Data:
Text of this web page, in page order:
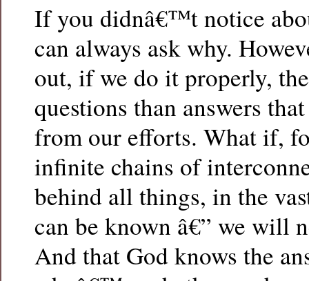
If you didnâ€™t notice
can always ask why.
out, if we do it properly,
questions than answers
from our efforts. What if,
infinite chains of
behind all things, in the
can be known â€” we will
And that God knows the
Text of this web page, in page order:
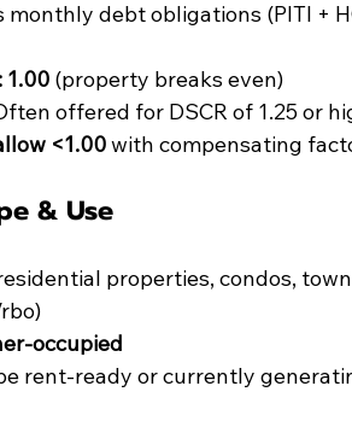
debt obligations (PITI +
1.00 (property breaks even)
offered for DSCR of 1.25 or
<1.00 with compensating
& Use
properties, condos,
occupied
rent-ready or currently
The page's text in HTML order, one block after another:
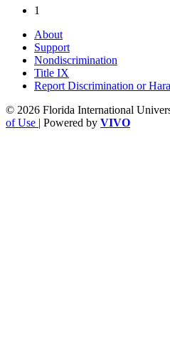
1
About
Support
Nondiscrimination
Title IX
Report Discrimination or
© 2026 Florida International
of Use | Powered by VIVO
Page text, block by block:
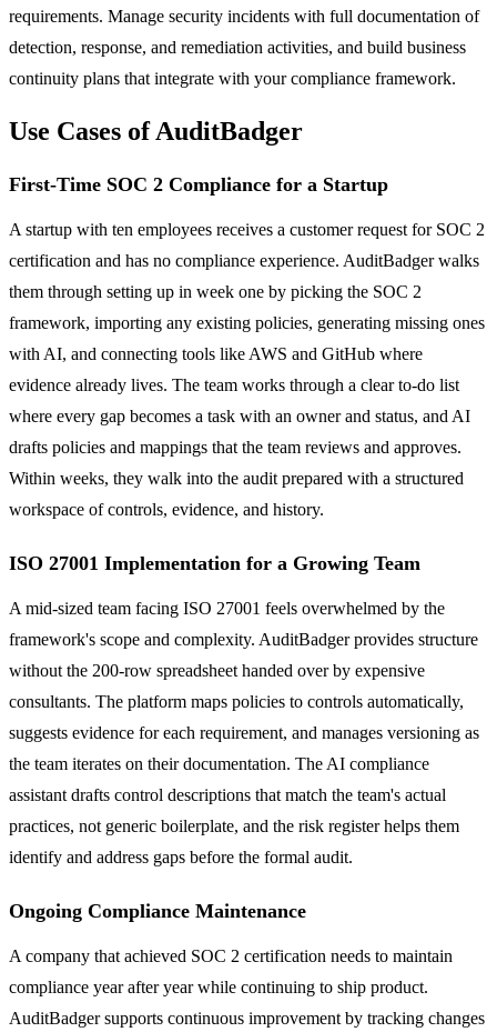
requirements. Manage security incidents with full documentation of
detection, response, and remediation activities, and build business
continuity plans that integrate with your compliance framework.
Use Cases of AuditBadger
First-Time SOC 2 Compliance for a Startup
A startup with ten employees receives a customer request for SOC 2
certification and has no compliance experience. AuditBadger walks
them through setting up in week one by picking the SOC 2
framework, importing any existing policies, generating missing ones
with AI, and connecting tools like AWS and GitHub where
evidence already lives. The team works through a clear to-do list
where every gap becomes a task with an owner and status, and AI
drafts policies and mappings that the team reviews and approves.
Within weeks, they walk into the audit prepared with a structured
workspace of controls, evidence, and history.
ISO 27001 Implementation for a Growing Team
A mid-sized team facing ISO 27001 feels overwhelmed by the
framework's scope and complexity. AuditBadger provides structure
without the 200-row spreadsheet handed over by expensive
consultants. The platform maps policies to controls automatically,
suggests evidence for each requirement, and manages versioning as
the team iterates on their documentation. The AI compliance
assistant drafts control descriptions that match the team's actual
practices, not generic boilerplate, and the risk register helps them
identify and address gaps before the formal audit.
Ongoing Compliance Maintenance
A company that achieved SOC 2 certification needs to maintain
compliance year after year while continuing to ship product.
AuditBadger supports continuous improvement by tracking changes
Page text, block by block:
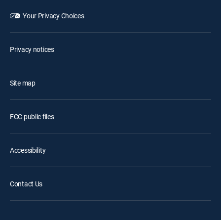
Your Privacy Choices
Privacy notices
Site map
FCC public files
Accessibility
Contact Us
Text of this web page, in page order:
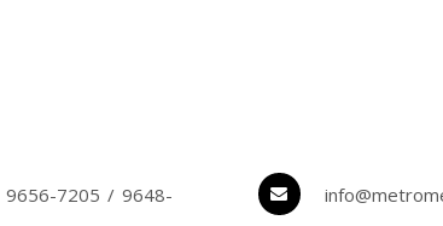
7205 / 9648-
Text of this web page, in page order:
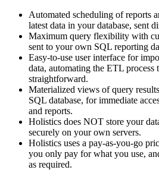
Automated scheduling of reports
latest data in your database, sent
Maximum query flexibility with
sent to your own SQL reporting
Easy-to-use user interface for
data, automating the ETL process
straightforward.
Materialized views of query
SQL database, for immediate
and reports.
Holistics does NOT store your
securely on your own servers.
Holistics uses a pay-as-you-go
you only pay for what you use,
as required.
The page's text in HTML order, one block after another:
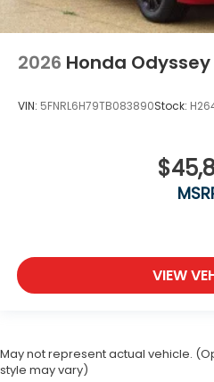
2026 Honda Odyssey
VIN: 5FNRL6H79TB083890Stock:
VIEW
May not represent actual vehicle.
style may vary)
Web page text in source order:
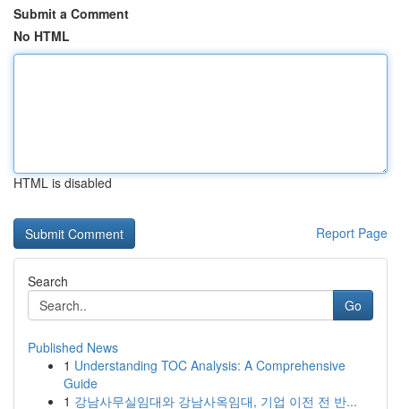
Submit a Comment
No HTML
HTML is disabled
Report Page
Search
Go
Published News
1 Understanding TOC Analysis: A Comprehensive
Guide
1 강남사무실임대와 강남사옥임대, 기업 이전 전 반...
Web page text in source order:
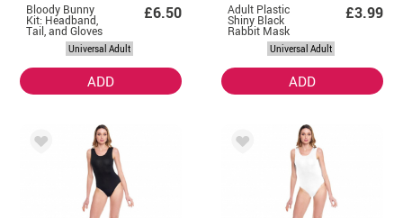
Bloody Bunny
Kit: Headband,
Tail, and Gloves
£6.50
Universal Adult
ADD
Adult Plastic
Shiny Black
Rabbit Mask
£3.99
Universal Adult
ADD
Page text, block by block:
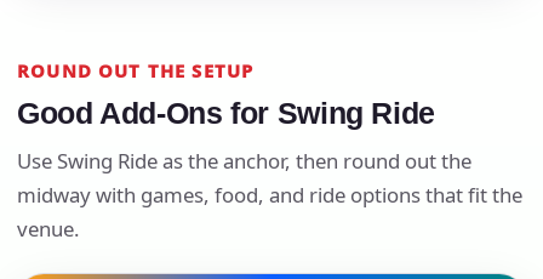
ROUND OUT THE SETUP
Good Add-Ons for Swing Ride
Use Swing Ride as the anchor, then round out the
midway with games, food, and ride options that fit the
venue.
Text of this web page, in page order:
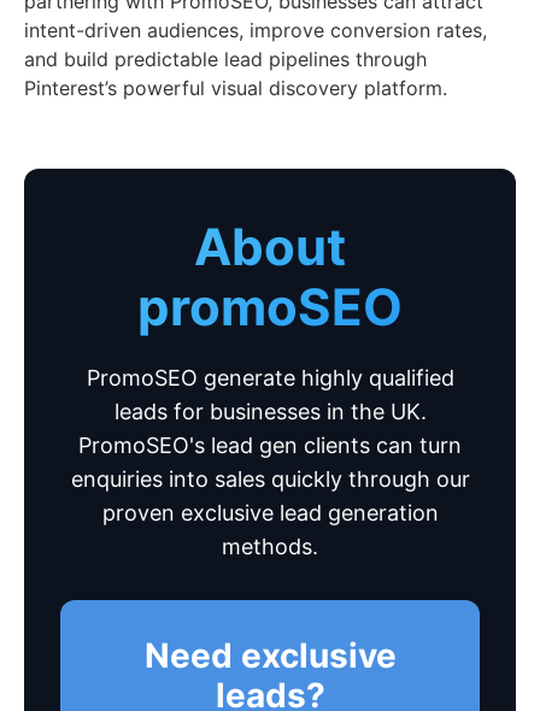
intent-driven audiences, improve conversion rates,
and build predictable lead pipelines through
Pinterest’s powerful visual discovery platform.
About
promoSEO
PromoSEO generate highly qualified
leads for businesses in the UK.
PromoSEO's lead gen clients can turn
enquiries into sales quickly through our
proven exclusive lead generation
methods.
Need exclusive
leads?
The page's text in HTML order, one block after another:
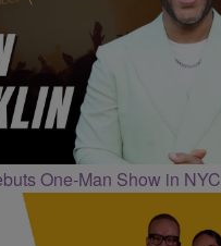
One-Man Show in NYC
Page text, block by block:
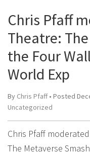
Chris Pfaff
Theatre:
the Four
World Exp
By Chris Pfaff• Posted
Uncategorized
Chris Pfaff
The Metaverse

Work request:
Would you set down the entries exactly as given, minus their pictures?

Answer for this exercise:
Text of this web page, in page order:
If you didnâ€™t notice
can always ask why.
out, if we do it properly,
questions than answers
from our efforts. What if,
infinite chains of
behind all things, in the
can be known â€” we will
And that God knows the
Text of this web page, in page order:
debt obligations (PITI +
1.00 (property breaks even)
offered for DSCR of 1.25 or
<1.00 with compensating
& Use
properties, condos,
occupied
rent-ready or currently
The page's text in HTML order, one block after another:
1
About
Support
Nondiscrimination
Title IX
Report Discrimination or
© 2026 Florida International
of Use | Powered by VIVO
Page text, block by block:
requirements. Manage security incidents with full documentation of
detection, response, and remediation activities, and build business
continuity plans that integrate with your compliance framework.
Use Cases of AuditBadger
First-Time SOC 2 Compliance for a Startup
A startup with ten employees receives a customer request for SOC 2
certification and has no compliance experience. AuditBadger walks
them through setting up in week one by picking the SOC 2
framework, importing any existing policies, generating missing ones
with AI, and connecting tools like AWS and GitHub where
evidence already lives. The team works through a clear to-do list
where every gap becomes a task with an owner and status, and AI
drafts policies and mappings that the team reviews and approves.
Within weeks, they walk into the audit prepared with a structured
workspace of controls, evidence, and history.
ISO 27001 Implementation for a Growing Team
A mid-sized team facing ISO 27001 feels overwhelmed by the
framework's scope and complexity. AuditBadger provides structure
without the 200-row spreadsheet handed over by expensive
consultants. The platform maps policies to controls automatically,
suggests evidence for each requirement, and manages versioning as
the team iterates on their documentation. The AI compliance
assistant drafts control descriptions that match the team's actual
practices, not generic boilerplate, and the risk register helps them
identify and address gaps before the formal audit.
Ongoing Compliance Maintenance
A company that achieved SOC 2 certification needs to maintain
compliance year after year while continuing to ship product.
AuditBadger supports continuous improvement by tracking changes
Page text, block by block:
Your Privacy Choices
Privacy notices
Site map
FCC public files
Accessibility
Contact Us
Text of this web page, in page order:
7205 / 9648-
Text of this web page, in page order:
Automated scheduling of reports
latest data in your database, sent
Maximum query flexibility with
sent to your own SQL reporting
Easy-to-use user interface for
data, automating the ETL process
straightforward.
Materialized views of query
SQL database, for immediate
and reports.
Holistics does NOT store your
securely on your own servers.
Holistics uses a pay-as-you-go
you only pay for what you use,
as required.
The page's text in HTML order, one block after another:
2026 Honda Odyssey
VIN: 5FNRL6H79TB083890Stock:
VIEW
May not represent actual vehicle.
style may vary)
Web page text in source order:
Submit a Comment
No HTML
HTML is disabled
Report Page
Search
Go
Published News
1 Understanding TOC Analysis: A Comprehensive
Guide
1 강남사무실임대와 강남사옥임대, 기업 이전 전 반...
Web page text in source order:
Bloody Bunny
Kit: Headband,
Tail, and Gloves
£6.50
Universal Adult
ADD
Adult Plastic
Shiny Black
Rabbit Mask
£3.99
Universal Adult
ADD
Page text, block by block:
ROUND OUT THE SETUP
Good Add-Ons for Swing Ride
Use Swing Ride as the anchor, then round out the
midway with games, food, and ride options that fit the
venue.
Text of this web page, in page order:
intent-driven audiences, improve conversion rates,
and build predictable lead pipelines through
Pinterest’s powerful visual discovery platform.
About
promoSEO
PromoSEO generate highly qualified
leads for businesses in the UK.
PromoSEO's lead gen clients can turn
enquiries into sales quickly through our
proven exclusive lead generation
methods.
Need exclusive
leads?
The page's text in HTML order, one block after another:
One-Man Show in NYC
Page text, block by block:
Chris Pfaff
Theatre:
the Four
World Exp
By Chris Pfaff• Posted
Uncategorized
Chris Pfaff
The Metaverse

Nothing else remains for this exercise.